* **Exercise prompt**
As an exercise, transcribe the data below in full and exactly, omitting pictures.
----- Records shown
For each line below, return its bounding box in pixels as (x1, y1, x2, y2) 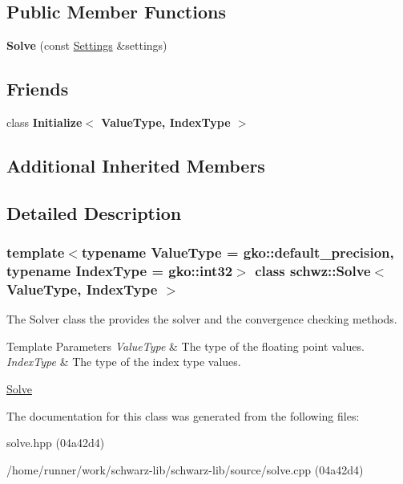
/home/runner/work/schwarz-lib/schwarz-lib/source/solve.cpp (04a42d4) (6, 461, 364, 478)
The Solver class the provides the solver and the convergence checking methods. (6, 311, 397, 327)
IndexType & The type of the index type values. (6, 353, 241, 370)
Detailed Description (6, 200, 182, 225)
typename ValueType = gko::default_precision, (81, 242, 394, 262)
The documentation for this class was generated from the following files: (6, 407, 360, 424)
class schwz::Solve (255, 261, 371, 280)
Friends (6, 76, 69, 101)
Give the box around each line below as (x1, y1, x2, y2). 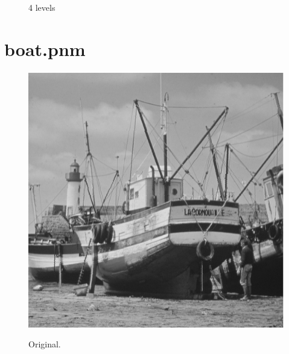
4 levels (28, 1, 56, 13)
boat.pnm (4, 36, 86, 61)
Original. (28, 338, 61, 350)
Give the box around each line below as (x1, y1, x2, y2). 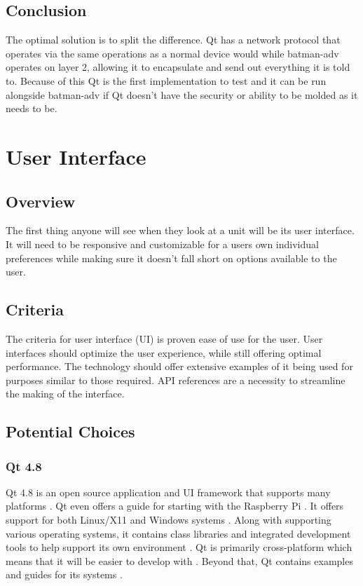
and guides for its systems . (6, 567, 123, 582)
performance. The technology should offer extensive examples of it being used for (6, 359, 353, 374)
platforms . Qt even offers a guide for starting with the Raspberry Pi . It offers (6, 498, 344, 513)
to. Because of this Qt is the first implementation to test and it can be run (6, 73, 327, 88)
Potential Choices (6, 421, 135, 442)
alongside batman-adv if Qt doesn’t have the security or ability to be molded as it (6, 87, 358, 102)
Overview (6, 190, 76, 212)
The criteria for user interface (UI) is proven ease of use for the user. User (6, 331, 323, 346)
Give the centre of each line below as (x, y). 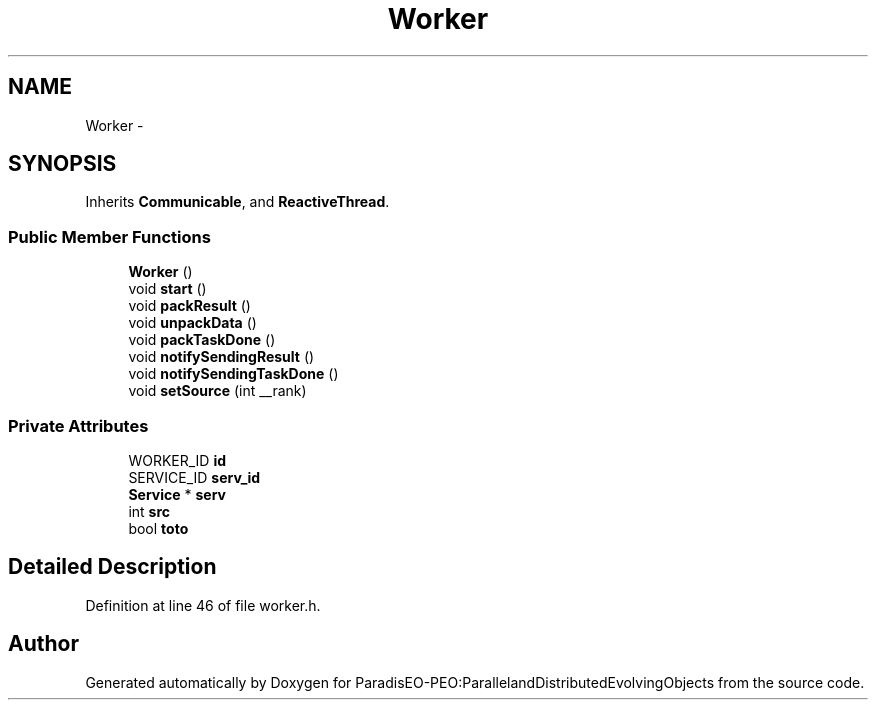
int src (149, 511)
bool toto (158, 528)
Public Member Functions (109, 236)
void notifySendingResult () (221, 357)
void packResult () (189, 306)
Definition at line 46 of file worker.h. (203, 605)
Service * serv (177, 494)
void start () (167, 289)
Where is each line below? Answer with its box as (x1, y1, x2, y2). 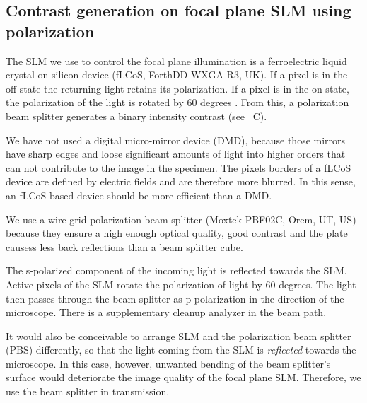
----------
* **Written response**
For each line below, return its bounding box in pixels as (x1, y1, x2, y2) 
/home/runner/work/schwarz-lib/schwarz-lib/source/solve.cpp (04a42d4) (6, 461, 364, 478)
The Solver class the provides the solver and the convergence checking methods. (6, 311, 397, 327)
IndexType & The type of the index type values. (6, 353, 241, 370)
Detailed Description (6, 200, 182, 225)
typename ValueType = gko::default_precision, (81, 242, 394, 262)
The documentation for this class was generated from the following files: (6, 407, 360, 424)
class schwz::Solve (255, 261, 371, 280)
Friends (6, 76, 69, 101)
Give the box around each line below as (x1, y1, x2, y2). 
4 levels (28, 1, 56, 13)
boat.pnm (4, 36, 86, 61)
Original. (28, 338, 61, 350)
Give the box around each line below as (x1, y1, x2, y2). 
and guides for its systems . (6, 567, 123, 582)
performance. The technology should offer extensive examples of it being used for (6, 359, 353, 374)
platforms . Qt even offers a guide for starting with the Raspberry Pi . It offers (6, 498, 344, 513)
to. Because of this Qt is the first implementation to test and it can be run (6, 73, 327, 88)
Potential Choices (6, 421, 135, 442)
alongside batman-adv if Qt doesn’t have the security or ability to be molded as it (6, 87, 358, 102)
Overview (6, 190, 76, 212)
The criteria for user interface (UI) is proven ease of use for the user. User (6, 331, 323, 346)
Give the centre of each line below as (x, y). 
int src (149, 511)
bool toto (158, 528)
Public Member Functions (109, 236)
void notifySendingResult () (221, 357)
void packResult () (189, 306)
Definition at line 46 of file worker.h. (203, 605)
Service * serv (177, 494)
void start () (167, 289)
Where is each line below? Answer with its box as (x1, y1, x2, y2). 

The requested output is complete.